Researchers
Project Summary
- Show how crop yield prediction using Earth Observation data presents challenges due to the diverse data modalities and the limited availability of relevant datasets, which are often proprietary or private.
- However, the performance of federated learning is significantly influenced by the number of clients and the distribution of data among them. This study investigates the impact of aggregation levels on federated learning using a proxy model trained on crop type data derived from Copernicus Sentinel-2 images.
- The analysis also includes an examination of the current and future distributions of crop yield datasets to determine the optimal aggregation levels for effective federated learning.
- Findings highlight that dataset size directly affects the learning outcomes and the degree of privacy that can be maintained.
- Differential privacy techniques are also discussed in relation to the challenges posed by varying dataset sizes.
- Working with the Φ-lab to create federated learning software for Earth Observation data.
- Produced a journal paper on the above topics, currently in review for Nature Scientific Reports Journal Federated Learning Special Issue.
Development Tools
- Copernicus Sentinel-2 Images from SentinelHub – Used as satellite imagery input into federated learning.
- ESA WorldCereal – Used as data labels for satellite imagery in federated learning.
- Crop production in EU standard humidity by NUTS 2 region from EUROSTAT – Used as data labels for satellite imagery in federated learning.
- PyTorch and other assorted libraries – Used to develop code for federated learning.
- Hugging face and Github to publish data and code.
- The Φ-lab EOHPC was used to train the federated learning model
Development Outputs
- Github storing all code and links to original unprocessed datasets - https://github.com/strath-ace/smart-dao
- Hugging face storing all pre-processed datasets - https://huggingface.co/0x365 If any, provide the list of publications developed during this collaboration using IEEE citation style (here for reference).
- Article currently in review in Nature Scientific Reports Special Issue on Federated Learning (therefore no citation yet) (https://www.nature.com/collections/jfabbbcjbg)
Project Description
Abstract: Crop yield prediction using Earth Observation data presents challenges due to the diverse data modalities and the limited availability of relevant datasets, which are often proprietary or private.
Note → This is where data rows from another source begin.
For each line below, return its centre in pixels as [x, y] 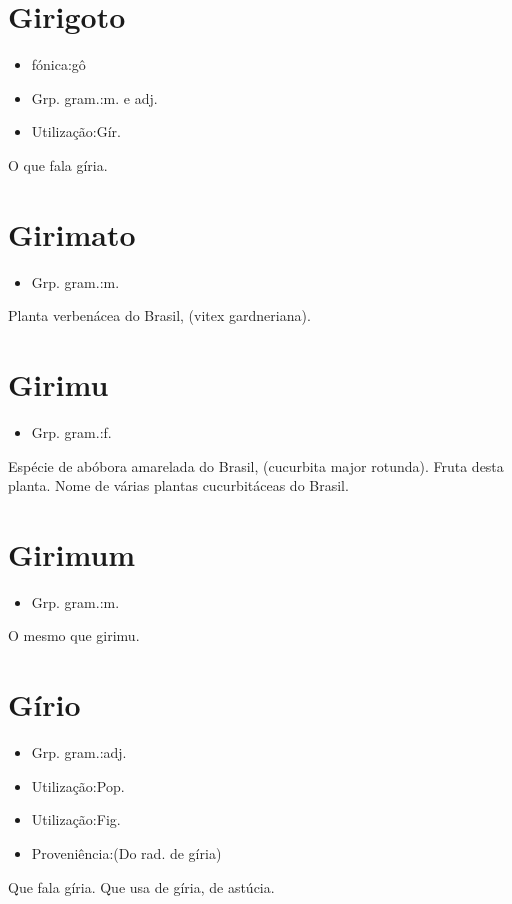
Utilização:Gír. [76, 131]
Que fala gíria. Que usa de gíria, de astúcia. [141, 886]
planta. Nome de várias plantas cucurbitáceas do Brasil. [178, 485]
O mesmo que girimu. [74, 635]
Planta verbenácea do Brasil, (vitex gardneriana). [159, 315]
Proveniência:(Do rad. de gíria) [126, 852]
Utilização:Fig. [76, 819]
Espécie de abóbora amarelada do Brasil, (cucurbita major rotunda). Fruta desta [256, 465]
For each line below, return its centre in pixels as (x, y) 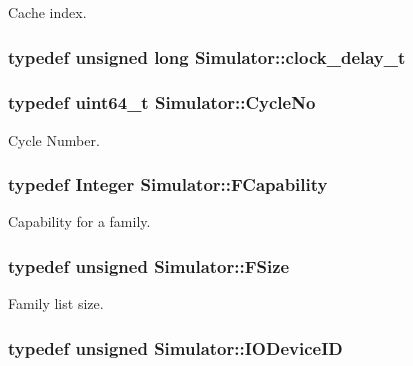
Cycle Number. (54, 139)
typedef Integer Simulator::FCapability (168, 184)
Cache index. (47, 12)
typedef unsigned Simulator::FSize (149, 265)
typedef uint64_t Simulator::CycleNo (162, 102)
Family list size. (56, 303)
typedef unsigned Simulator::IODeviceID (175, 347)
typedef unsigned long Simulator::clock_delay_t (207, 56)
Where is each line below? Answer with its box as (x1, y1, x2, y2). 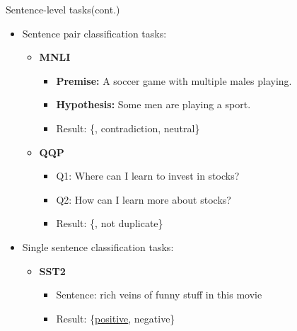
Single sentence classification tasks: (22, 239, 174, 254)
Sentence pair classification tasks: (22, 25, 167, 40)
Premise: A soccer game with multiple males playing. (56, 73, 292, 88)
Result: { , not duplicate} (56, 216, 163, 231)
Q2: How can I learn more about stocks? (56, 192, 231, 207)
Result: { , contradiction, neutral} (56, 120, 200, 135)
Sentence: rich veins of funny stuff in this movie (56, 287, 262, 302)
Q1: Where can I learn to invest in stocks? (56, 168, 240, 183)
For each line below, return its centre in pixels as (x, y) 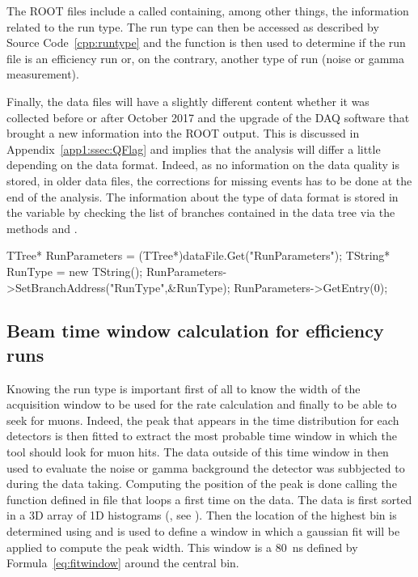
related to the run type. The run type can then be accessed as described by (193, 26)
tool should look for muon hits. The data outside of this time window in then (198, 452)
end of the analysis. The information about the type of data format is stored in (203, 196)
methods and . (42, 228)
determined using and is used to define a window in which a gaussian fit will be (203, 531)
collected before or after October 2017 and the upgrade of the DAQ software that (208, 117)
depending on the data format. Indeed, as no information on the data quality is (203, 165)
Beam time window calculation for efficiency (195, 331)
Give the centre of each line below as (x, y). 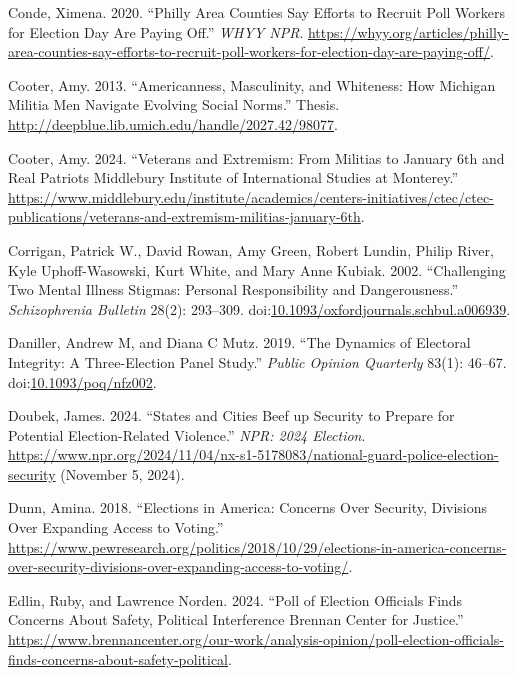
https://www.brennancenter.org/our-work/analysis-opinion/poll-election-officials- (256, 639)
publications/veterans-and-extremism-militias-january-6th (184, 216)
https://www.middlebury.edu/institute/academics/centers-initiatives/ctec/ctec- (251, 196)
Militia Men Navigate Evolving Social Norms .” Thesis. (174, 104)
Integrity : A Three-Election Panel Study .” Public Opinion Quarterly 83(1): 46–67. (257, 361)
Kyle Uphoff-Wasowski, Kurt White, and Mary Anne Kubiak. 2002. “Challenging (257, 269)
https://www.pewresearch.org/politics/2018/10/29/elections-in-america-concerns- (257, 546)
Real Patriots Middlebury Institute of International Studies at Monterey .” (233, 177)
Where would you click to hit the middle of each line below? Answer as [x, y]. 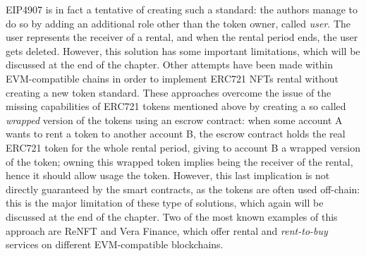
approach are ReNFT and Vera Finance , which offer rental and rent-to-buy [167, 230]
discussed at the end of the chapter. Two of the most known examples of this [172, 216]
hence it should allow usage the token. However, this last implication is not [168, 175]
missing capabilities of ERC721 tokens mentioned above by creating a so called [176, 106]
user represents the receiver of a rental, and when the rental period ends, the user [182, 37]
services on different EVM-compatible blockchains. [115, 244]
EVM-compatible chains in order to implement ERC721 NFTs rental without [172, 78]
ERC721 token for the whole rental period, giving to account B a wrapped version [183, 147]
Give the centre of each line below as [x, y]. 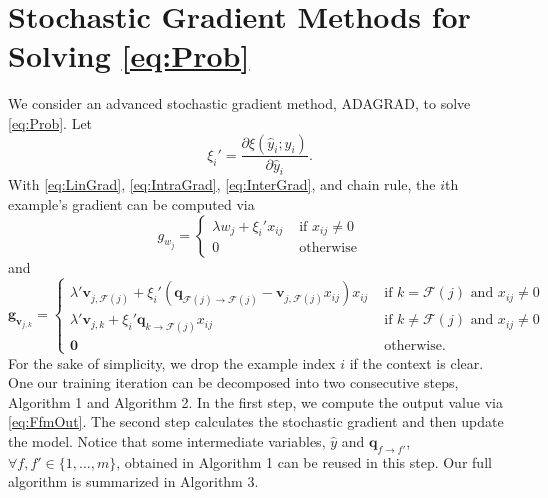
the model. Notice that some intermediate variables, [167, 440]
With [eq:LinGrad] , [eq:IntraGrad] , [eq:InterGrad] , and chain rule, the [222, 184]
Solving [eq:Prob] [129, 55]
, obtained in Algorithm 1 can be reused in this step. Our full [304, 461]
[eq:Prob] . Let [50, 122]
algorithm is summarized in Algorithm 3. [133, 481]
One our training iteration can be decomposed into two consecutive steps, [233, 382]
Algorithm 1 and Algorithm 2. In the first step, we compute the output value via [255, 401]
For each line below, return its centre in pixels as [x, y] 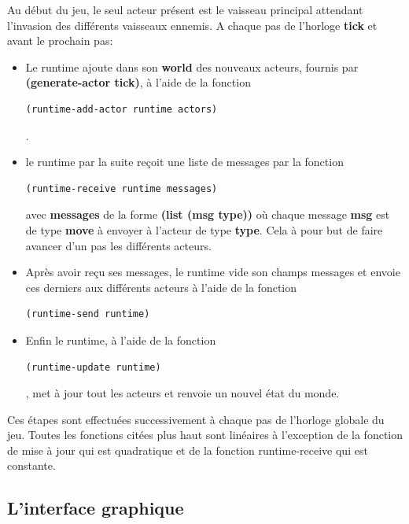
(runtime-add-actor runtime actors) [122, 109]
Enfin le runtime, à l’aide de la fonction [121, 339]
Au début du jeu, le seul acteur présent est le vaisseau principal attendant [185, 9]
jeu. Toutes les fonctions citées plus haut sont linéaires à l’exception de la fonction [205, 435]
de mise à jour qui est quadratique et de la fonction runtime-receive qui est [188, 450]
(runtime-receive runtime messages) [122, 188]
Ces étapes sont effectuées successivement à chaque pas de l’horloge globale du [196, 419]
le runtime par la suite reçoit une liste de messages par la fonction [184, 162]
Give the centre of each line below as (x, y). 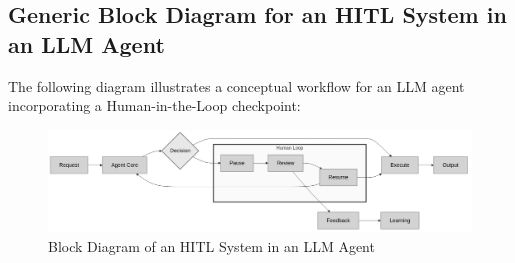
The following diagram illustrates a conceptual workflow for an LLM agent (236, 85)
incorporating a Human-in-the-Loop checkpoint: (154, 105)
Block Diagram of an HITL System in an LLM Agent (211, 245)
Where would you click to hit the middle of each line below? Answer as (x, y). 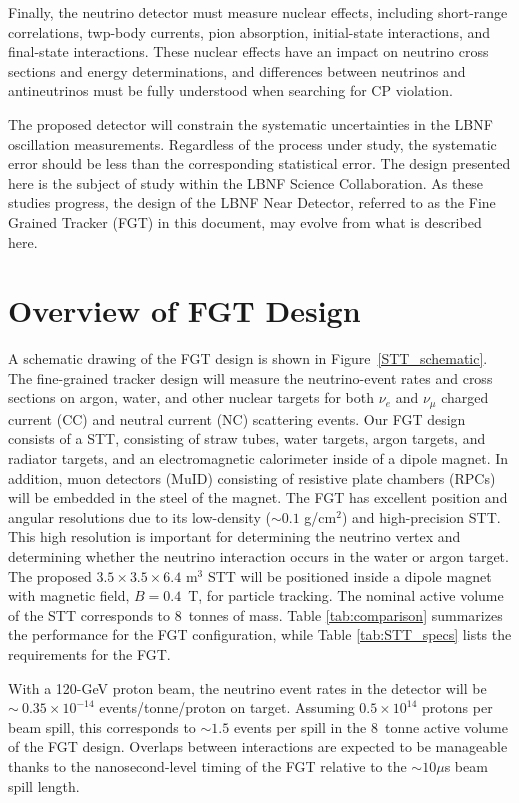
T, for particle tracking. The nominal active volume (346, 595)
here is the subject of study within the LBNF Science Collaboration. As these (246, 182)
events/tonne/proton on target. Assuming (227, 707)
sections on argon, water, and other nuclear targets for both (191, 397)
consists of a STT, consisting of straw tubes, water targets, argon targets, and (247, 438)
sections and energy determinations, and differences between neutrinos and (237, 70)
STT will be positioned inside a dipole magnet (349, 575)
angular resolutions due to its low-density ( (139, 516)
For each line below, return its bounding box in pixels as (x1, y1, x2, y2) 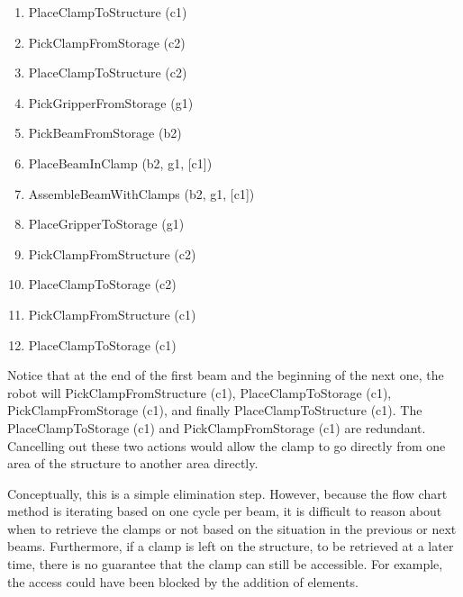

Decentralised federated learning has been proposed as a solution to address these privacy concerns. However, the performance of federated learning is significantly influenced by the number of clients and the distribution of data among them. This study investigates the impact of aggregation levels on federated learning using a proxy model trained on crop type data derived from Copernicus Sentinel-2 images. The analysis also includes an examination of the current and future distributions of crop yield datasets to determine the optimal aggregation levels for effective federated learning. The findings highlight that dataset size directly affects the learning outcomes and the degree of privacy that can be maintained. Differential privacy techniques are also discussed in relation to the challenges posed by varying dataset sizes. Please find attached in the email, the submitted publication and the images within. This has been only submitted so is not to be shared outside of what is required for this report. I worked with Nicolas Longépé and other members of the Φ-lab. I gained invaluable skills for EO as well as Machine Learning and was able to produce code for decentralised federated learning for EO, something that I believe had not been done before within the Φ-lab. I was also able to assist with topics for distributed systems, decentralised technologies such as those related to Web3 and federated learning. All in the context of EO and disaster response with EO. I was able to assist as an “expert” on Web3 in meetings from the Φ-lab with other companies relating to Web3.